3.8 KiB
Reliability
Exit Codes (machine surface)
sf headless is the current machine-surface command. These codes describe the
non-interactive runner and are independent from output format: text, one JSON
result, and streaming JSONL use the same completion semantics.
| Code | Meaning |
|---|---|
| 0 | Success — unit or session completed cleanly |
| 1 | Error or timeout |
| 10 | Blocked — LLM called an interactive tool that requires user input; parent must respond or abort |
| 11 | Cancelled — SIGINT or SIGTERM received |
| 12 | Reload — agent requested restart-with-resume on the same session |
Failure Modes and Recovery
Process crash mid-unit
Detection: Lock file in .sf/ is present on next launch; RPC child process is gone.
Recovery path (src/resources/extensions/sf/auto-recovery.ts):
- Read the surviving session JSONL from
~/.sf/sessions/<session-id>/ - Synthesize a recovery briefing from every tool call recorded on disk
- Resume the LLM mid-unit with the briefing as context — no state is lost
- If the session JSONL is unreadable, fall back to starting the unit fresh
Timeout
Detection: Machine-surface parent receives no heartbeat within HEADLESS_HEARTBEAT_INTERVAL_MS (60 000 ms), or the unit wall-clock exceeds the configured timeout.
Recovery path: auto-timeout-recovery.ts writes a timeout summary, marks the unit needs_fix, and advances the loop.
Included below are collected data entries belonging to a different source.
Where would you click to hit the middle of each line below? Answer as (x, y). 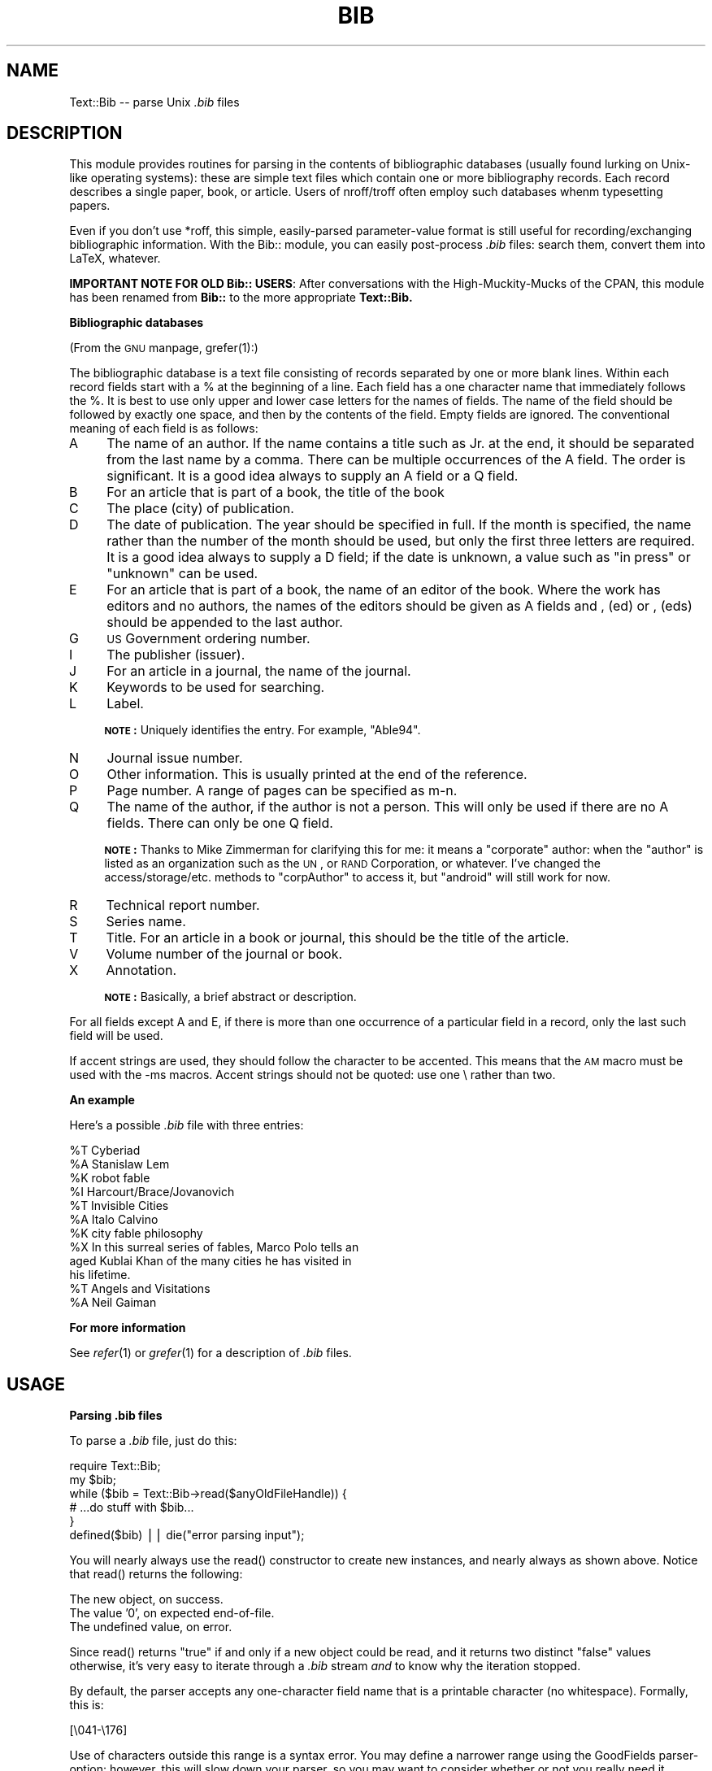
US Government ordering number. (208, 639)
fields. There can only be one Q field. (220, 823)
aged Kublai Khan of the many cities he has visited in (211, 1261)
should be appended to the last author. (225, 622)
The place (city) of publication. (200, 509)
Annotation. (141, 970)
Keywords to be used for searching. (216, 688)
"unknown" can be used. (182, 574)
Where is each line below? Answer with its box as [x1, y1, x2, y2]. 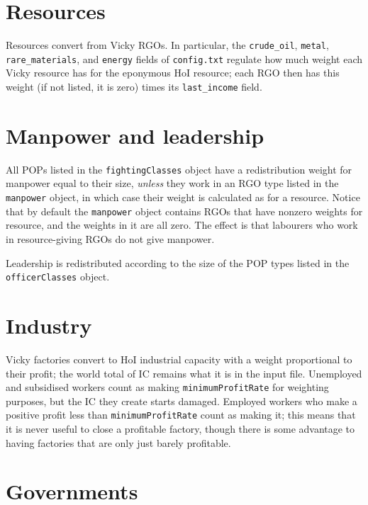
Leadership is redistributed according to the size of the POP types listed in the [6, 255, 350, 270]
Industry [6, 311, 92, 339]
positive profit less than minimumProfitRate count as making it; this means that [6, 407, 356, 422]
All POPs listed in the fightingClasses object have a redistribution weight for [6, 161, 352, 176]
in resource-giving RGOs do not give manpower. [6, 231, 215, 246]
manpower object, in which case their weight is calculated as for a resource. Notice [6, 190, 360, 205]
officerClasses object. [6, 269, 110, 284]
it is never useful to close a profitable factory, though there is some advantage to [6, 421, 355, 436]
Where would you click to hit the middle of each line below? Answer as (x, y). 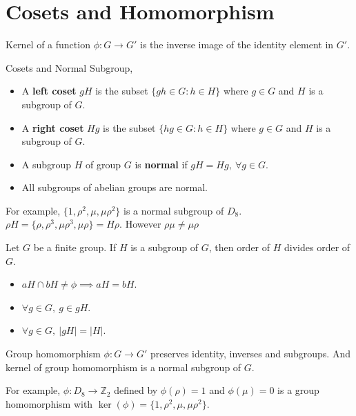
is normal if (161, 164)
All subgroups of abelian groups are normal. (115, 187)
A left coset (49, 91)
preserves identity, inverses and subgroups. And (250, 354)
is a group (298, 390)
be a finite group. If (75, 247)
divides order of (317, 247)
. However (140, 224)
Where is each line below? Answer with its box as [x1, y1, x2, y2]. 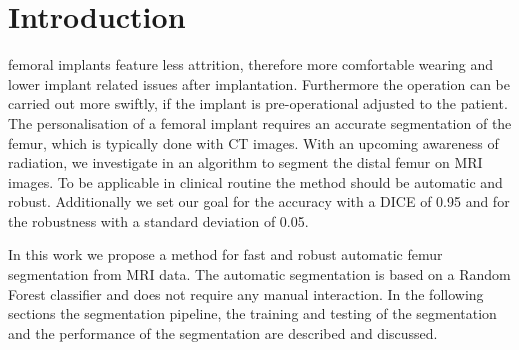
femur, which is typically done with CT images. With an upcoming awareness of [8, 132, 499, 153]
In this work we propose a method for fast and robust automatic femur [8, 244, 443, 265]
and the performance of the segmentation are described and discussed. [8, 322, 438, 343]
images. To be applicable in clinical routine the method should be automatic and [8, 171, 503, 192]
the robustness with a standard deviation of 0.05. [8, 210, 309, 231]
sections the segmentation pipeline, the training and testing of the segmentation [8, 303, 497, 324]
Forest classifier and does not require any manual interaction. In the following [8, 283, 484, 304]
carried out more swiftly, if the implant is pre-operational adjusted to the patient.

The parent exits with code 1 unless --max-restarts allows a retry.
Stuck detection (repeating-pattern loops)
Detection (src/resources/extensions/sf/auto-stuck-detection.ts): Sliding-window analysis over the last ~10 unit results. If the same A→B→A→B pattern repeats, the loop is classified as stuck.
Recovery path: Retry once with a deep diagnostic prompt that shows the pattern. If still stuck, stop and surface the exact expected file for human inspection. Stuck state persists across session restarts.
Provider API errors (transient)
Detection: bootstrap/provider-error-resume.ts intercepts 429, 500, 503 responses.
Recovery path: Exponential backoff; re-queue the unit. If a provider is consistently unavailable, route to the configured fallback model.
Verification gate failures
Detection: auto-verification.ts runs lint/test after each task; non-zero exit = failure.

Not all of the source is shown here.